Output every entry below exactly, without its pictures.

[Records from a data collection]
--------------------------------

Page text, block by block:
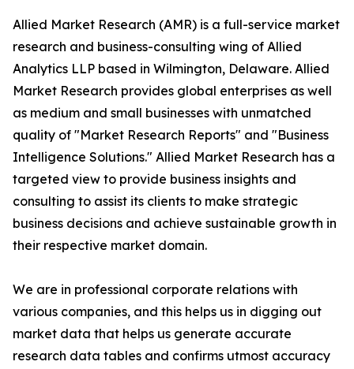
Allied Market Research (AMR) is a full-service market
research and business-consulting wing of Allied
Analytics LLP based in Wilmington, Delaware. Allied
Market Research provides global enterprises as well
as medium and small businesses with unmatched
quality of "Market Research Reports" and "Business
Intelligence Solutions." Allied Market Research has a
targeted view to provide business insights and
consulting to assist its clients to make strategic
business decisions and achieve sustainable growth in
their respective market domain.
We are in professional corporate relations with
various companies, and this helps us in digging out
market data that helps us generate accurate
research data tables and confirms utmost accuracy
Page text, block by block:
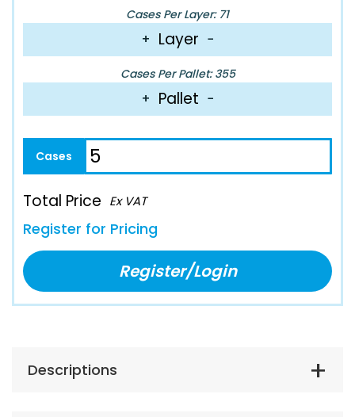
Cases Per Layer: 71
+ Layer −
Cases Per Pallet: 355
+ Pallet −
Total Price Ex VAT
Register for Pricing
Register/Login
Descriptions
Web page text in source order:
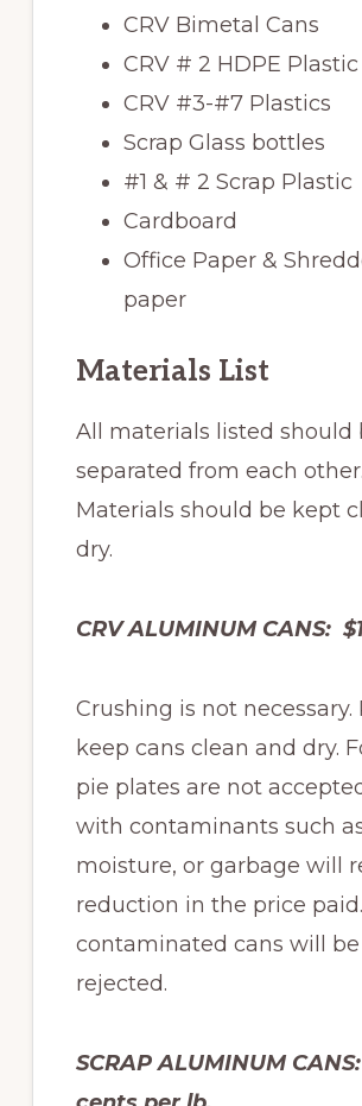
CRV Bimetal Cans
CRV # 2 HDPE Plastic
CRV #3-#7 Plastics
Scrap Glass bottles
#1 & # 2 Scrap Plastic
Cardboard
Office Paper &
paper
Materials List
All materials listed should
separated from each other.
Materials should be kept
dry.
CRV ALUMINUM CANS:
Crushing is not necessary.
keep cans clean and dry.
pie plates are not
with contaminants such
moisture, or garbage will
reduction in the price
contaminated cans will be
rejected.
SCRAP ALUMINUM
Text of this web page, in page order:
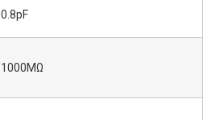
0.8pF
1000MΩ

--------------------------------

(Final answer):
Page text, block by block:
Allied Market Research (AMR) is a full-service market
research and business-consulting wing of Allied
Analytics LLP based in Wilmington, Delaware. Allied
Market Research provides global enterprises as well
as medium and small businesses with unmatched
quality of "Market Research Reports" and "Business
Intelligence Solutions." Allied Market Research has a
targeted view to provide business insights and
consulting to assist its clients to make strategic
business decisions and achieve sustainable growth in
their respective market domain.
We are in professional corporate relations with
various companies, and this helps us in digging out
market data that helps us generate accurate
research data tables and confirms utmost accuracy
Page text, block by block:
Cases Per Layer: 71
+ Layer −
Cases Per Pallet: 355
+ Pallet −
Total Price Ex VAT
Register for Pricing
Register/Login
Descriptions
Web page text in source order:
CRV Bimetal Cans
CRV # 2 HDPE Plastic
CRV #3-#7 Plastics
Scrap Glass bottles
#1 & # 2 Scrap Plastic
Cardboard
Office Paper &
paper
Materials List
All materials listed should
separated from each other.
Materials should be kept
dry.
CRV ALUMINUM CANS:
Crushing is not necessary.
keep cans clean and dry.
pie plates are not
with contaminants such
moisture, or garbage will
reduction in the price
contaminated cans will be
rejected.
SCRAP ALUMINUM
Text of this web page, in page order:
0.8pF
1000MΩ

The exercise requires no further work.